↓

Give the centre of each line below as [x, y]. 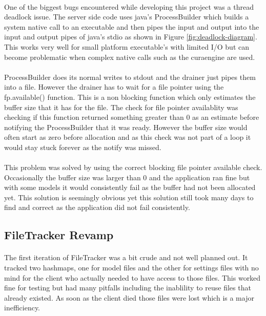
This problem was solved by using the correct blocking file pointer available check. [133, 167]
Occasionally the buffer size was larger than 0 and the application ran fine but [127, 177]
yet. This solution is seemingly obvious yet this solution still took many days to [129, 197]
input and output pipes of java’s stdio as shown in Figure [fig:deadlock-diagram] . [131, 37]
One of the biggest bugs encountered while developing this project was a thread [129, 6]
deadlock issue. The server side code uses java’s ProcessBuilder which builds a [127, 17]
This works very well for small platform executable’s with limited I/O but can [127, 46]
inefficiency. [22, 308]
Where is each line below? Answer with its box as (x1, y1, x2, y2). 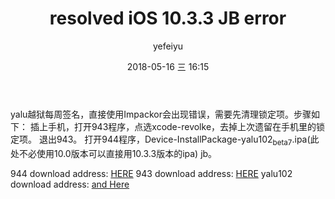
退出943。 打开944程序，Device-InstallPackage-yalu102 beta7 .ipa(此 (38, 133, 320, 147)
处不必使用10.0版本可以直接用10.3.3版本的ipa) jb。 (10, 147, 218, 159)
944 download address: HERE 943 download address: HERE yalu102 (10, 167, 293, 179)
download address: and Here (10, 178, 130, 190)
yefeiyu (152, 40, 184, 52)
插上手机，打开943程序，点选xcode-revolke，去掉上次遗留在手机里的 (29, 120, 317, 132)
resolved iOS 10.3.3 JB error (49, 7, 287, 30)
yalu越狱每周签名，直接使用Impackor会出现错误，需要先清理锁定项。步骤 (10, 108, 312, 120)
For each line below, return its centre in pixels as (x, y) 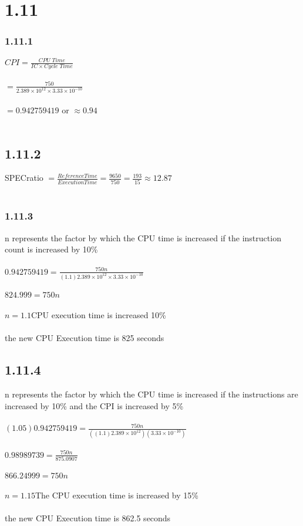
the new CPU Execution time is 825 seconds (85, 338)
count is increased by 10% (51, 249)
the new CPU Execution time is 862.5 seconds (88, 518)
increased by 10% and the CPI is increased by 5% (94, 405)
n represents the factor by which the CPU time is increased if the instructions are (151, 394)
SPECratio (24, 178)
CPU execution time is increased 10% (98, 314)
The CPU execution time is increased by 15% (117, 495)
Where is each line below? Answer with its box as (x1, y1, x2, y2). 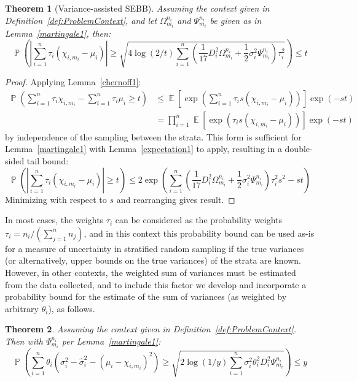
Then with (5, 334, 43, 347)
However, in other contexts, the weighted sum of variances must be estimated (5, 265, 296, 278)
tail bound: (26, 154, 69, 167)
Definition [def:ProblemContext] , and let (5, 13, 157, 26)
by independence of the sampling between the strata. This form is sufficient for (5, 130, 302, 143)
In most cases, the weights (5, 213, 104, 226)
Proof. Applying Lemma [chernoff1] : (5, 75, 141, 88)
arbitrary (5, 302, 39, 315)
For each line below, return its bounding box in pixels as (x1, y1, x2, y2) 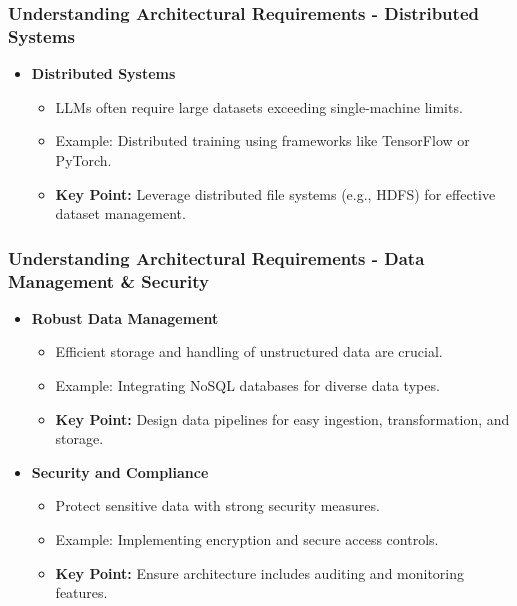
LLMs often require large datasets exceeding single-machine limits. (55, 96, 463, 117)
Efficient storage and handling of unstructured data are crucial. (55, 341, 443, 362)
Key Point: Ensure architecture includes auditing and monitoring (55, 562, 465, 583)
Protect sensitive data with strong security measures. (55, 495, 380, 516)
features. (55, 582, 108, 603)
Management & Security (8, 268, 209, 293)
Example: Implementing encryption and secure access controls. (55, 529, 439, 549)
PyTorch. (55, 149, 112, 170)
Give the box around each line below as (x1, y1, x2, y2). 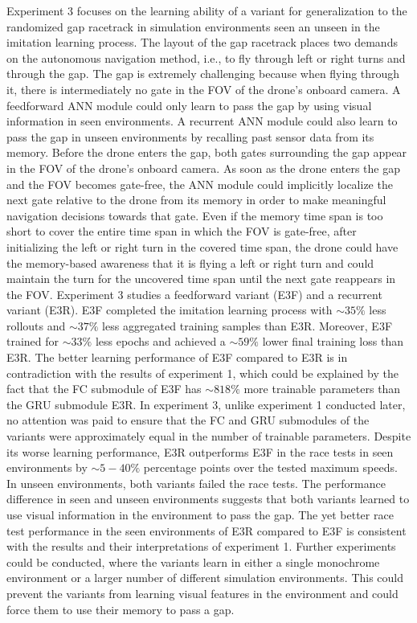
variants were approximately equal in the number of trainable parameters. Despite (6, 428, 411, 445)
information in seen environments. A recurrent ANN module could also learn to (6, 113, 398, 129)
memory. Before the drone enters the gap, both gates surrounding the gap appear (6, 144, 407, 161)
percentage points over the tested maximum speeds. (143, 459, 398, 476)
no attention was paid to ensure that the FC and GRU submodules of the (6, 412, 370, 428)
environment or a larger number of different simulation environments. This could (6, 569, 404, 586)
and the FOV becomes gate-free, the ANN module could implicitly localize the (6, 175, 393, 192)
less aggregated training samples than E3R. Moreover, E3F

↑

» **PROBLEM DETAILS**
Gather from the records above every line containing the string "download".

» **SOLUTION TO THIS TASK**
944 download address: HERE 943 download address: HERE yalu102 (10, 167, 293, 179)
download address: and Here (10, 178, 130, 190)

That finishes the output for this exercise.